Wednesday, June 8, 2011

The Riding and Writing Life

I awoke Sunday, just as I did Saturday, knowing I would ride.  It’s a comfort, this riding, the will to ride.  It’s an old friend I return to.  I started the day with bike church and met another Triumph rider named Andrea.  And I met Julie, who plans to take an MSF course next month and is thinking of getting a Triumph.  Her smile and eyes danced with anticipation for the class.  She’s been wanting to learn for a long time.  She’s met lots of women who ride and thinks they are sexy and strong and cool.   Its seems to me that some of her yearning to ride is connected to her observations about those women.

When my mom talks about her career as a nurse what she says is that the work is what gave her a sense of herself as a strong, capable, intelligent woman.  I am in my sixteenth year as a nurse and what I know of myself so surely arises from that work that I can’t identify all the ways it has informed my sense of myself.

There was a time early in my nursing career when I would meet someone who asked me, “what do you do?” and I would answer, “I am a nurse.”  After a time I found myself too identified with the nurse role and started telling people “I work as a nurse,” when asked the same question.  This represented not only a change in language, but a shift in perspective that gave me more room to cultivate other aspects of myself.   Those parts that make me feel “sexy and strong and cool.”

Today I felt equally pulled to write and to ride.  I felt that if I rode, I’d shake loose some thoughts and free them up to write about them later.  So I climbed on the bike and headed south.  Last Fall, Dick took me out to his shooting club.  On the way there I found myself on a short stretch of curves that I thought’d be fun on the bike.  Today, as I passed 100th street off of M-37, I decided to turn toward the club to see if I could find that winding road again.  Within a few minutes I spotted my favorite road sign- the yellow sign with the curving black line on it- the one that signals twisty roads ahead.   I continued on, turning again and again, guided by instinct. 

Finally, sunburned and slightly tired, I headed back toward Grand Rapids to my favorite bookstore so I could write.  As a result of the ride, my thoughts had slowed down and words had risen up from within, asking to be heard.  This is how writing is for me.   Just as some of my best rides come from turning onto roads that seem to call out to me, rather than following familiar roads, so too, does the writing start with words that just fall onto the page without a clear idea of exactly where they are headed.  Sometimes I ride to get where I want to go and sometimes I ride to find where I need to be.  This is writing, too.  Sometimes I write to say what needs to get said and sometimes I write to find out where I am. 

I have written on and off for most of my life whether journaling, completing homework assignments or for work projects.  Still, there have been times when the idea of writing was more alive for me than the writing itself.  I would dream of a life that was filled only with the writing, where I was paid to write and loved the freedom the writing offered me.   It was at those times that I often was not writing, but rather dreaming of the writing life.  So the will to write was not always connected to the actual writing itself but what I thought about it, or what I thought it might mean for me.  I think Julie is there, too, thinking about riding and what it might mean for her.  

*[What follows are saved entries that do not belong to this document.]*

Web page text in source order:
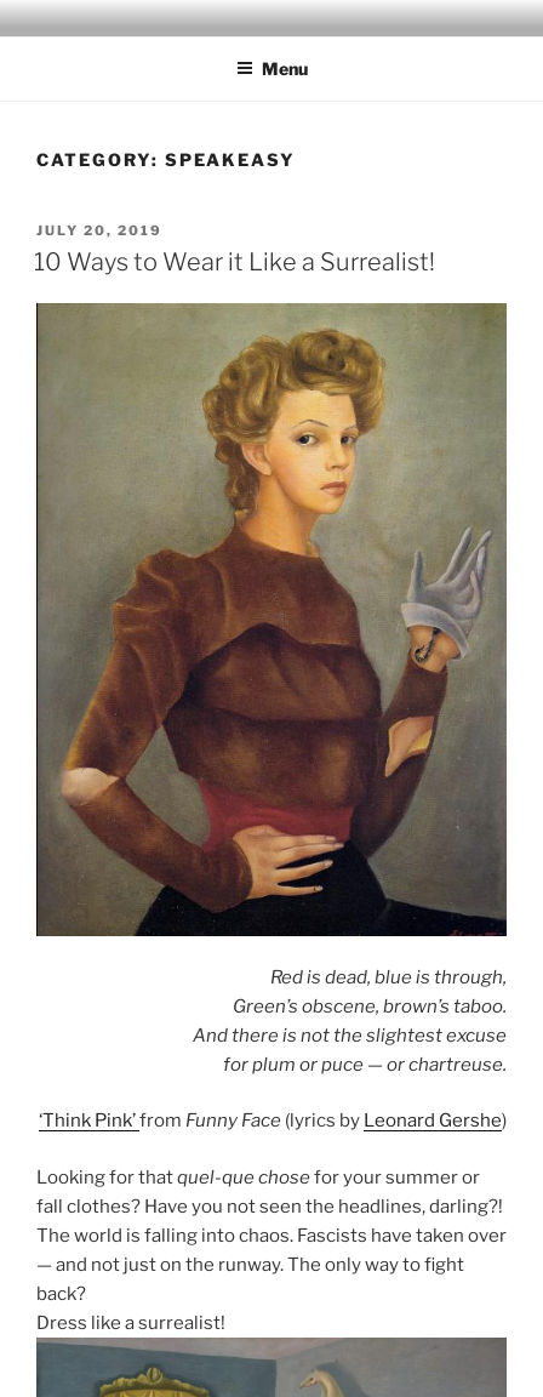
Skip
to
Menu
CATEGORY: SPEAKEASY
POSTED
ON
JULY 20, 2019
10 Ways to Wear it Like a Surrealist!
Red is dead, blue is through,
Green’s obscene, brown’s taboo.
And there is not the slightest excuse
for plum or puce — or chartreuse.
‘Think Pink’from Funny Face (lyrics by Leonard Gershe)
Looking for thatquel-que chosefor your summer or
fall clothes? Have you not seen the headlines, darling?!
The world is falling into chaos. Fascists have taken over
— and not just on the runway. The only way to fight
back?
Dress like a surrealist!
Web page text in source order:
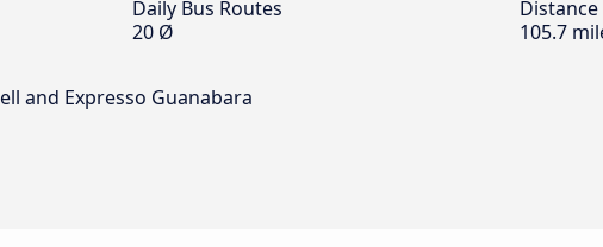
Daily Bus Routes
20 Ø
Distance
105.7
and Expresso Guanabara
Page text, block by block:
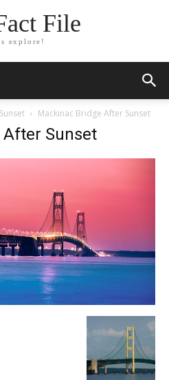
File
explore!
Mackinac Bridge After Sunset
Sunset
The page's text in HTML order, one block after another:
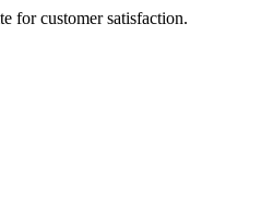
for customer satisfaction.
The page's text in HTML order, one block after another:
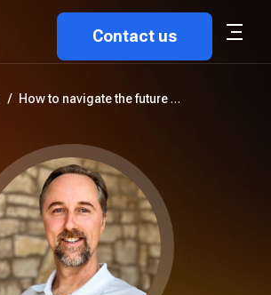
Contact us
/ How to navigate the future of ...
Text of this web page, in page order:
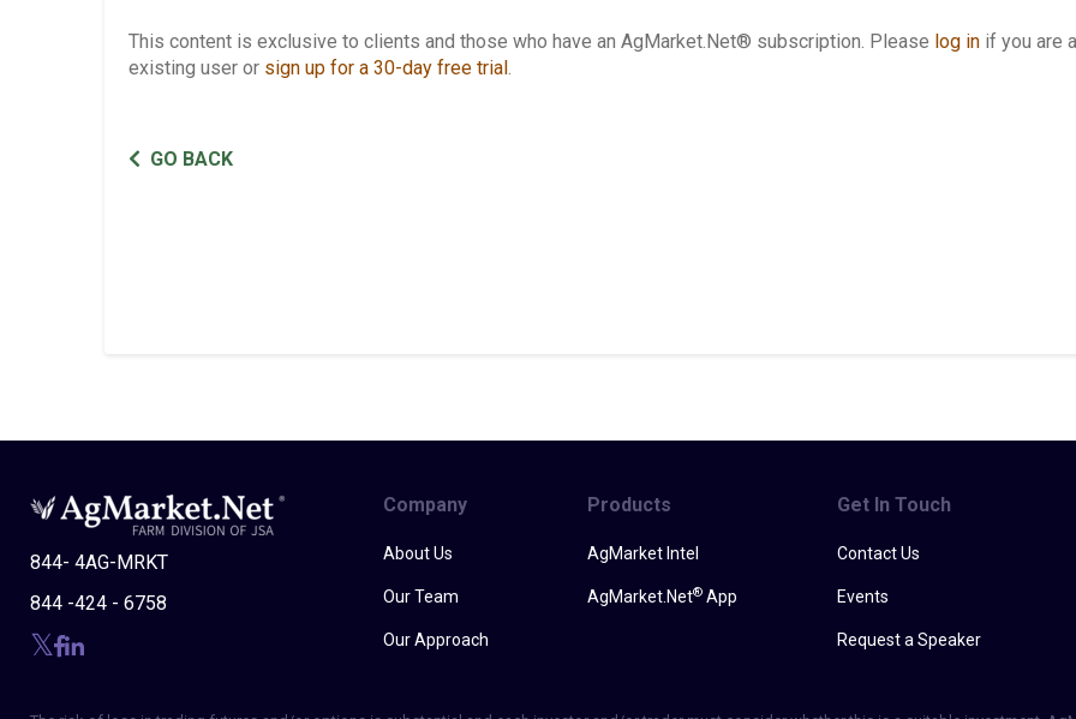
This content is exclusive to clients and those who have an AgMarket.Net® subscription. Please log in if you are
existing user or sign up for a 30-day free trial .
GO BACK
844- 4AG-MRKT
844 -424 - 6758
Company
About Us
Our Team
Our Approach
Products
AgMarket Intel
AgMarket.Net® App
Get In Touch
Contact Us
Events
Request a Speaker
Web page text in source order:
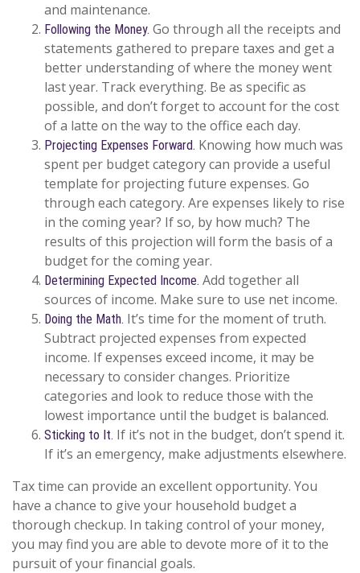
and maintenance.
Following the Money. Go through all the receipts and
statements gathered to prepare taxes and get a
better understanding of where the money went
last year. Track everything. Be as specific as
possible, and don’t forget to account for the cost
of a latte on the way to the office each day.
Projecting Expenses Forward. Knowing how much was
spent per budget category can provide a useful
template for projecting future expenses. Go
through each category. Are expenses likely to rise
in the coming year? If so, by how much? The
results of this projection will form the basis of a
budget for the coming year.
Determining Expected Income. Add together all
sources of income. Make sure to use net income.
Doing the Math. It’s time for the moment of truth.
Subtract projected expenses from expected
income. If expenses exceed income, it may be
necessary to consider changes. Prioritize
categories and look to reduce those with the
lowest importance until the budget is balanced.
Sticking to It. If it’s not in the budget, don’t spend it.
If it’s an emergency, make adjustments elsewhere.
Tax time can provide an excellent opportunity. You
have a chance to give your household budget a
thorough checkup. In taking control of your money,
you may find you are able to devote more of it to the
pursuit of your financial goals.
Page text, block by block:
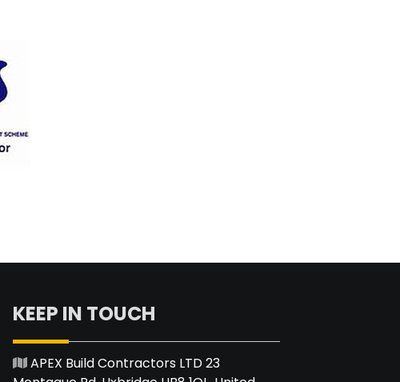
KEEP IN TOUCH
APEX Build Contractors LTD 23
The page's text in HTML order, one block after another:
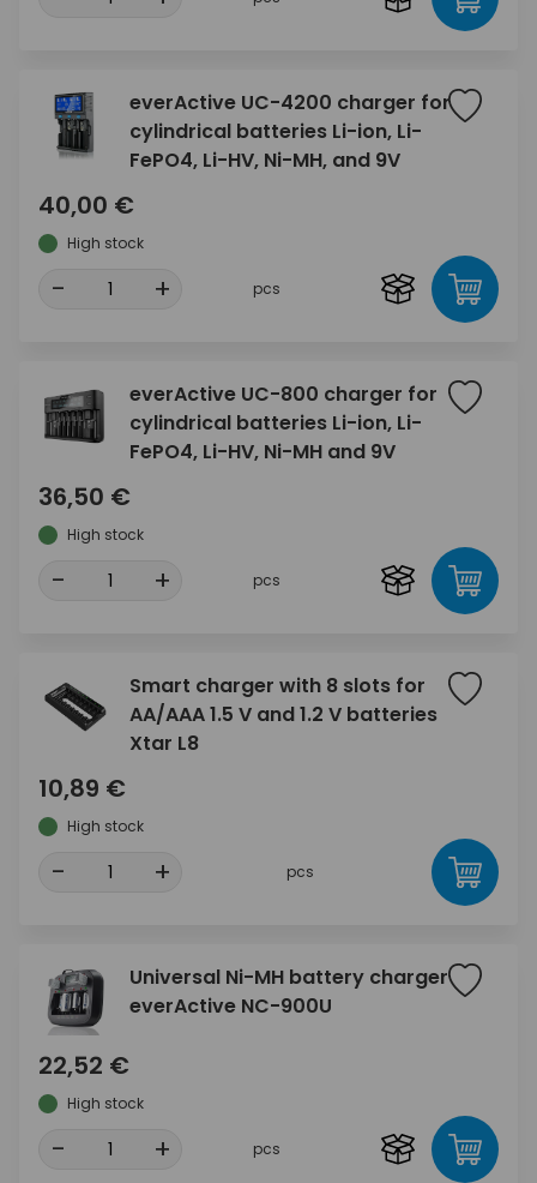
everActive UC-4200 charger for
cylindrical batteries Li-ion, Li-
FePO4, Li-HV, Ni-MH, and 9V
40,00 €
High stock
- + pcs
everActive UC-800 charger for
cylindrical batteries Li-ion, Li-
FePO4, Li-HV, Ni-MH and 9V
36,50 €
High stock
- + pcs
Smart charger with 8 slots for
AA/AAA 1.5 V and 1.2 V batteries
Xtar L8
10,89 €
High stock
- + pcs
Universal Ni-MH battery charger
everActive NC-900U
22,52 €
High stock
- + pcs
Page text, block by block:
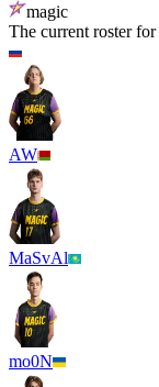
magic
The current roster for
AW
MaSvAl
mo0N
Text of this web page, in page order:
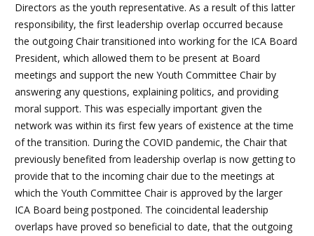
Directors as the youth representative. As a result of this latter
responsibility, the first leadership overlap occurred because
the outgoing Chair transitioned into working for the ICA Board
President, which allowed them to be present at Board
meetings and support the new Youth Committee Chair by
answering any questions, explaining politics, and providing
moral support. This was especially important given the
network was within its first few years of existence at the time
of the transition. During the COVID pandemic, the Chair that
previously benefited from leadership overlap is now getting to
provide that to the incoming chair due to the meetings at
which the Youth Committee Chair is approved by the larger
ICA Board being postponed. The coincidental leadership
overlaps have proved so beneficial to date, that the outgoing
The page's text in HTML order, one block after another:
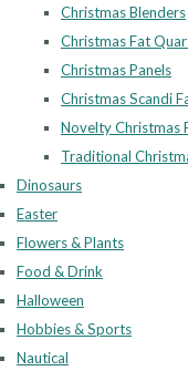
Christmas Blenders
Christmas Fat
Christmas Panels
Christmas Scandi
Novelty Christmas
Traditional
Dinosaurs
Easter
Flowers & Plants
Food & Drink
Halloween
Hobbies & Sports
Nautical
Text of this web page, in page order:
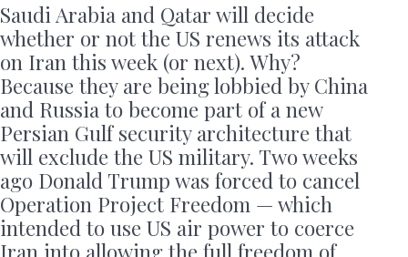
Saudi Arabia and Qatar will decide
whether or not the US renews its attack
on Iran this week (or next). Why?
Because they are being lobbied by China
and Russia to become part of a new
Persian Gulf security architecture that
will exclude the US military. Two weeks
ago Donald Trump was forced to cancel
Operation Project Freedom — which
intended to use US air power to coerce
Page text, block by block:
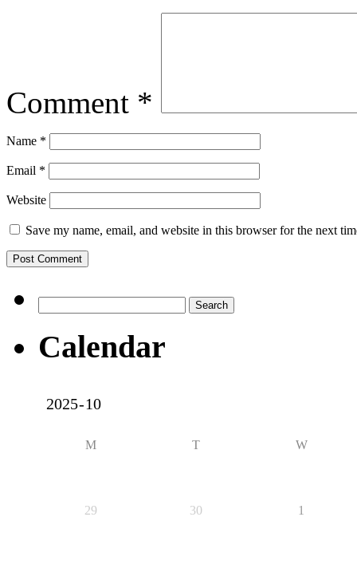
Comment *
Name *
Email *
Website
Save my name, email, and website in this browser for the next
for:
Calendar
M T W
29 30 1
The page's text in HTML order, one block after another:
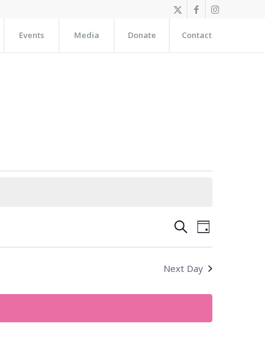
Events Media Donate Contact
Events
Search
and
Views
Navigation
SearchEvent
Views
Navigation
Day
Next Day
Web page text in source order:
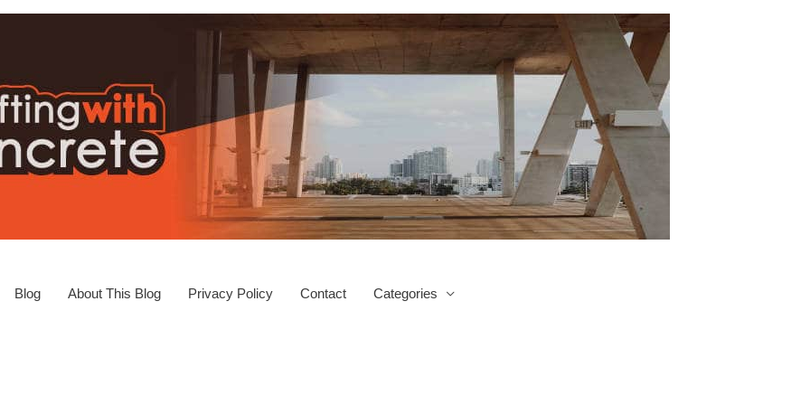
Blog About This Blog Privacy Policy Contact Categories
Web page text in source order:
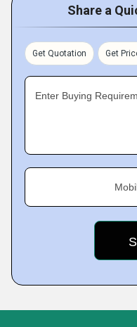
Share a
Get Quotation Get
Enter Buying
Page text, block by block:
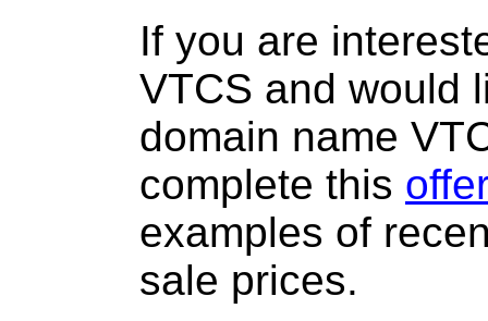
If you are
VTCS and would
domain name
complete this
examples of
sale prices.
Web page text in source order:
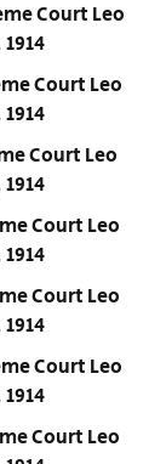
Court Leo
Court Leo
Court Leo
Court Leo
Court Leo
Court Leo
Court Leo
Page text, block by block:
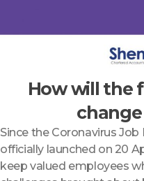
How will the
Since the Coronavirus Job
officially launched on 20
keep valued employees
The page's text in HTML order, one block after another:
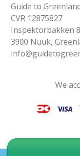
Guide to
CVR 12875827
Inspektorbakken 8
3900 Nuuk,
We
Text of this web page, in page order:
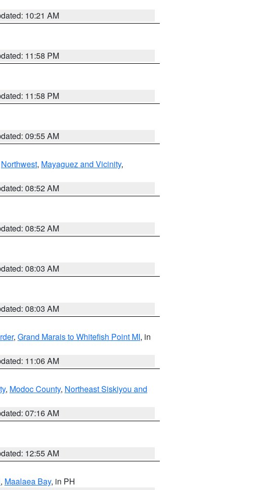
10:21 AM
11:58 PM
11:58 PM
09:55 AM
Northwest, Mayaguez and Vicinity,
08:52 AM
08:52 AM
08:03 AM
08:03 AM
, Grand Marais to Whitefish Point MI, in
11:06 AM
, Modoc County, Northeast Siskiyou and
07:16 AM
12:55 AM
, Maalaea Bay, in PH
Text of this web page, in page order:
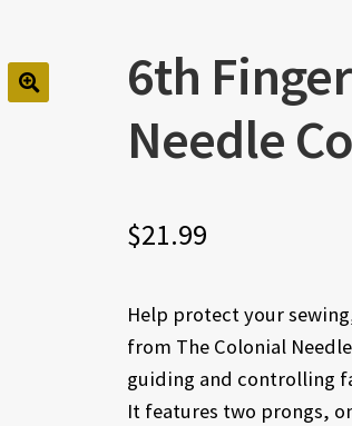
6th
Needle
$21.99
Help protect your
from The Colonial
guiding and controlling
It features two prongs,
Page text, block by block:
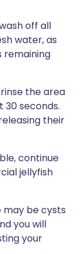
off all
water, as
remaining
the area
seconds.
their
continue
jellyfish
be cysts
you will
your
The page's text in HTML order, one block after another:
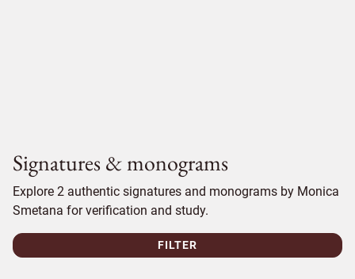
Signatures & monograms
Explore 2 authentic signatures and monograms by Monica
Smetana for verification and study.
FILTER
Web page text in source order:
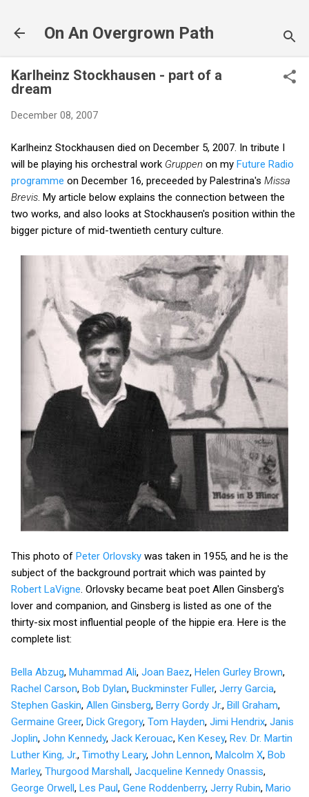
On An Overgrown Path
Karlheinz Stockhausen - part of a
dream
December 08, 2007
Karlheinz Stockhausen died on December 5, 2007. In tribute I
will be playing his orchestral work Gruppen on my Future Radio
programme on December 16, preceeded by Palestrina's Missa
Brevis . My article below explains the connection between the
two works, and also looks at Stockhausen's position within the
bigger picture of mid-twentieth century culture.
This photo of Peter Orlovsky was taken in 1955, and he is the
subject of the background portrait which was painted by
Robert LaVigne . Orlovsky became beat poet Allen Ginsberg's
lover and companion, and Ginsberg is listed as one of the
thirty-six most influential people of the hippie era. Here is the
complete list:
Bella Abzug, Muhammad Ali, Joan Baez, Helen Gurley Brown,
Rachel Carson, Bob Dylan, Buckminster Fuller, Jerry Garcia,
Stephen Gaskin, Allen Ginsberg, Berry Gordy Jr., Bill Graham,
Germaine Greer, Dick Gregory, Tom Hayden, Jimi Hendrix, Janis
Joplin, John Kennedy, Jack Kerouac, Ken Kesey, Rev. Dr. Martin
Luther King, Jr., Timothy Leary, John Lennon, Malcolm X, Bob
Marley, Thurgood Marshall, Jacqueline Kennedy Onassis,
George Orwell, Les Paul, Gene Roddenberry, Jerry Rubin, Mario
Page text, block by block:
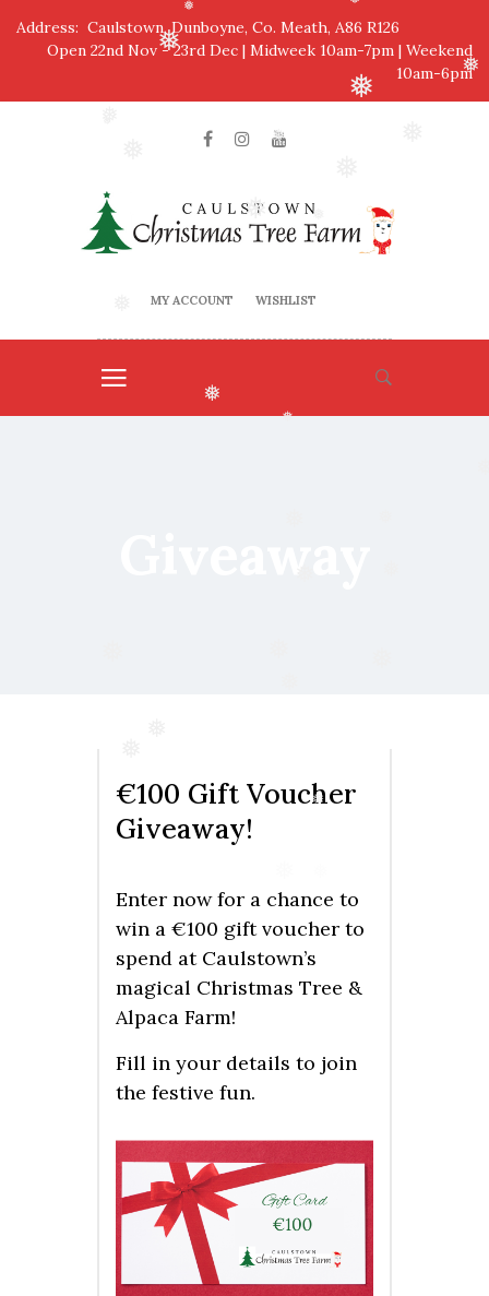
❅
❅
❅
❅
❅
❅
❅
❅
❅ ❅
Address: Caulstown, Dunboyne, Co. Meath, A86 R126
Open 22nd Nov - 23rd Dec | Midweek 10am-7pm | Weekend
10am-6pm
MY ACCOUNT WISHLIST
€100 Gift Voucher
Giveaway!
Enter now for a chance to
win a €100 gift voucher to
spend at Caulstown’s
magical Christmas Tree &
Alpaca Farm!
Fill in your details to join
the festive fun.
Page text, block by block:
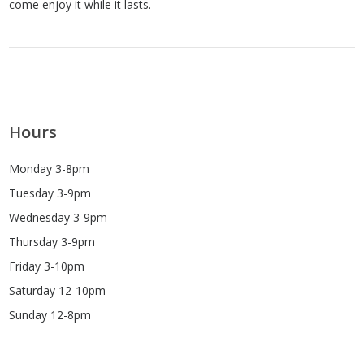
come enjoy it while it lasts.
Hours
Monday 3-8pm
Tuesday 3-9pm
Wednesday 3-9pm
Thursday 3-9pm
Friday 3-10pm
Saturday 12-10pm
Sunday 12-8pm
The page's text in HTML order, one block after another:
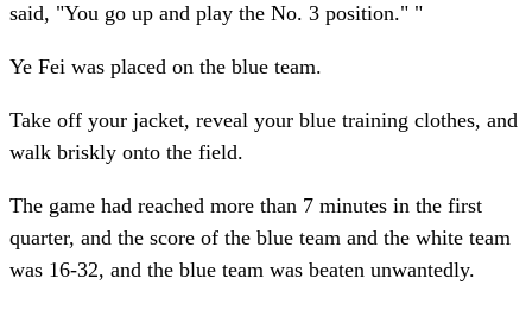
said, "You go up and play the No. 3 position." "
Ye Fei was placed on the blue team.
Take off your jacket, reveal your blue training clothes, and
walk briskly onto the field.
The game had reached more than 7 minutes in the first
quarter, and the score of the blue team and the white team
was 16-32, and the blue team was beaten unwantedly.
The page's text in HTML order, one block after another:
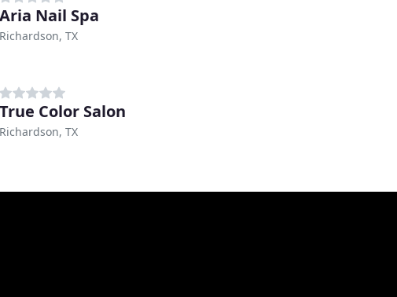
Aria Nail Spa
Richardson, TX
True Color Salon
Richardson, TX
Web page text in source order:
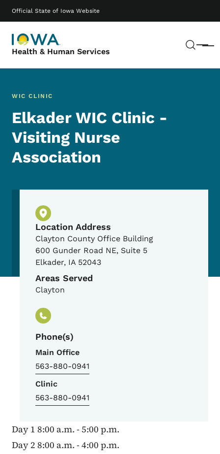
Official State of Iowa Website
Health & Human Services Menu
Main navigation
WIC CLINIC
Elkader WIC Clinic -
Visiting Nurse
Association
Physical Location
Location Address
Clayton County Office Building
600 Gunder Road NE, Suite 5
Elkader, IA 52043
Areas Served
Clayton
Phone(s)
Main Office
563-880-0941
Clinic
563-880-0941
Day 1 8:00 a.m. - 5:00 p.m.
Day 2 8:00 a.m. - 4:00 p.m.
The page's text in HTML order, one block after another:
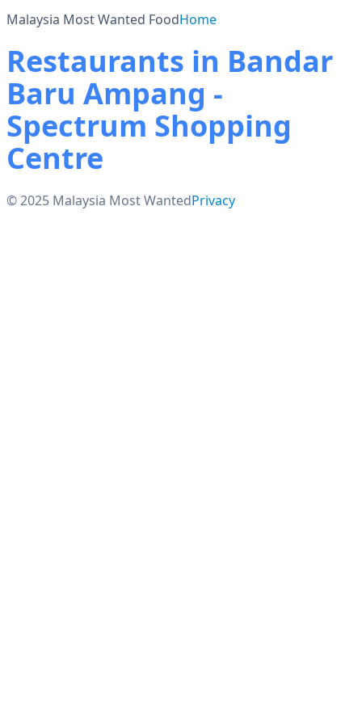
Malaysia Most Wanted FoodHome
Restaurants in Bandar
Baru Ampang -
Spectrum Shopping
Centre
© 2025 Malaysia Most WantedPrivacy
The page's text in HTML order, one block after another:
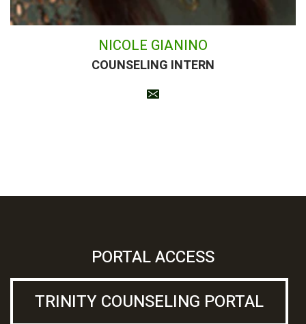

These days my writing is steady and I return to it often and consistently.  I’ve written my way into the writing life and it looks nothing like I thought it would when dreaming about it years ago.  This shouldn’t be surprising- I never imagined that those first tentative rides on the Dirt Squirt, would have lead to friendships, vacations and a wardrobe driven by a passion for motorcycling.

Today the writing and my life feel a little aimless.  There’s no sure path, there’s no direct line, no end point visible.  It’s hard to write this way, or rather hard to let the writing be just this, without trying to make more of it.  This too, is life.  Sometimes I don’t know where I’m headed.  I can’t see where the road leads, I’m just turning at each intersection, refueling when I need to and continuing on.  I think I’ll know when it’s time to stop.  I take stock now and again but I just keep pushing on, not sure of exactly what’s next for me.

This is the real work of writing and the real work of life, too.  It’s being willing to be lead by an inner compass, without the assurances of where it’s going.  I was dating someone once who told me how wonderful it is to be in a relationship with someone because you always know, “no matter what, you’ll always have each other.”  I didn’t agree then and I still don’t.  There is challenge in relating deeply with another- I’ve often found myself pushing against someone rather than aligned with them.  It isn’t always us against the world but rather one of us against the other, trying to find the best way and knocking each other over in the process.  And the kind of writing I’m talking about now is just like this.  I don’t know what the writing wants of me, I don’t know what direction it’s taking me in and I don’t know if I’ll like what it shows me once all the words are out on the page.

What I do have now, that I didn’t have ten, or even five years ago, is experience.  My women friends would call it wisdom, even.  It’s a trust in the process and in myself that I can do this, one word at a time, just like I take the riding one road at a time. 

Sunday, while following these twisting roads around through farmland, it felt like I had entered another world.  I’ve ridden alongside farms before but something was different that day.  I found myself riding past acres of farmland as far as my eyes could see.  Undulating fields, with neatly plowed furrows were dotted with white farmhouses and red weathered barns.  Beyond every turn was another field,  another farmhouse, another barn.  There was a familiarity to the scenes rolling out before me and yet it was new at the same time.  Even though I didn’t know where I was headed, I trusted the images, the scene, and the roads to get me where I needed to go.

A few times, I found myself with tears caught in my throat as I tried to make sense of all the feelings arising within.  I don’t know what’s caught there and I don’t know why.  I want to know both.  I hope I find out.  And soon.  But for now, I’m just going to keep writing until the tears dry and the way is clear.